Dataset items:

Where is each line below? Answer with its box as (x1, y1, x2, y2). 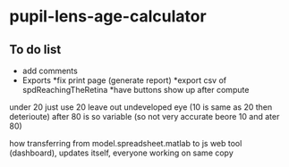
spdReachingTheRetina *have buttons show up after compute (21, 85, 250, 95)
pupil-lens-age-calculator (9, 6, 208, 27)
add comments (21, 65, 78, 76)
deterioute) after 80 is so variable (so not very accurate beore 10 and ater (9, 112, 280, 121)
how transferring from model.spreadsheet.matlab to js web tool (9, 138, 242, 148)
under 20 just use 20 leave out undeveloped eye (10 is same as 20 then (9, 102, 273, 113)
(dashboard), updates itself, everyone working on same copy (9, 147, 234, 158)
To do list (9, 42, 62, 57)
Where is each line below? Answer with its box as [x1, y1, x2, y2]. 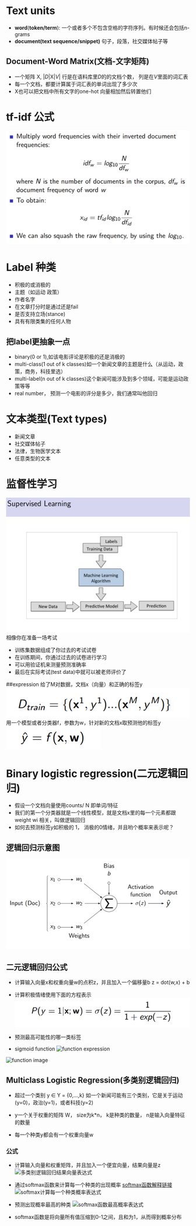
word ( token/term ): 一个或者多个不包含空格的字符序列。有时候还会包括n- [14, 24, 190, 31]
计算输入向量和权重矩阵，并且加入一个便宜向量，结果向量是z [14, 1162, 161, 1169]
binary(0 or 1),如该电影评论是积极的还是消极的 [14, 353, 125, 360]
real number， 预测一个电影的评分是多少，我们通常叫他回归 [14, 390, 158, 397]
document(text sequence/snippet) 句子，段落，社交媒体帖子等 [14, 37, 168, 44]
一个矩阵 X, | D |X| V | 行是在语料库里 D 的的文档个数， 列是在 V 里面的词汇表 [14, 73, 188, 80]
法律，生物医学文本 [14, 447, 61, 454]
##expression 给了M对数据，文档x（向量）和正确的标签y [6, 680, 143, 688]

...

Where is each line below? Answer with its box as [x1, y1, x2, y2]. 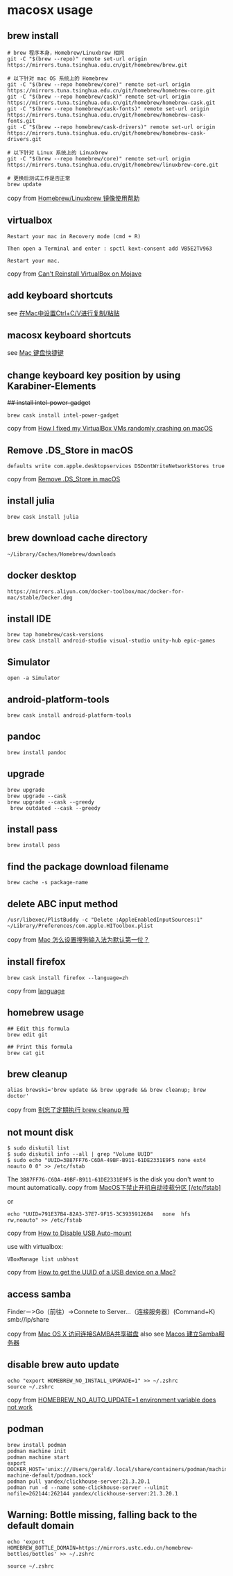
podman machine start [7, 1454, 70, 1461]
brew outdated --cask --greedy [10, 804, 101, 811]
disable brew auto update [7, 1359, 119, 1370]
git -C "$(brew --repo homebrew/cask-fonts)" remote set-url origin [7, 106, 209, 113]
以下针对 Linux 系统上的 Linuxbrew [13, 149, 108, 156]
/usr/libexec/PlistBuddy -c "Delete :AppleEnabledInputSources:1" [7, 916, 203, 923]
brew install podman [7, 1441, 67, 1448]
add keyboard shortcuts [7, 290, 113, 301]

# Task details
In the entries above, find each line that includes the string "cask" and copy it.

# Answer to this exercise
brew outdated --cask --greedy [10, 804, 101, 811]
git -C "$(brew --repo homebrew/cask-fonts)" remote set-url origin [7, 106, 209, 113]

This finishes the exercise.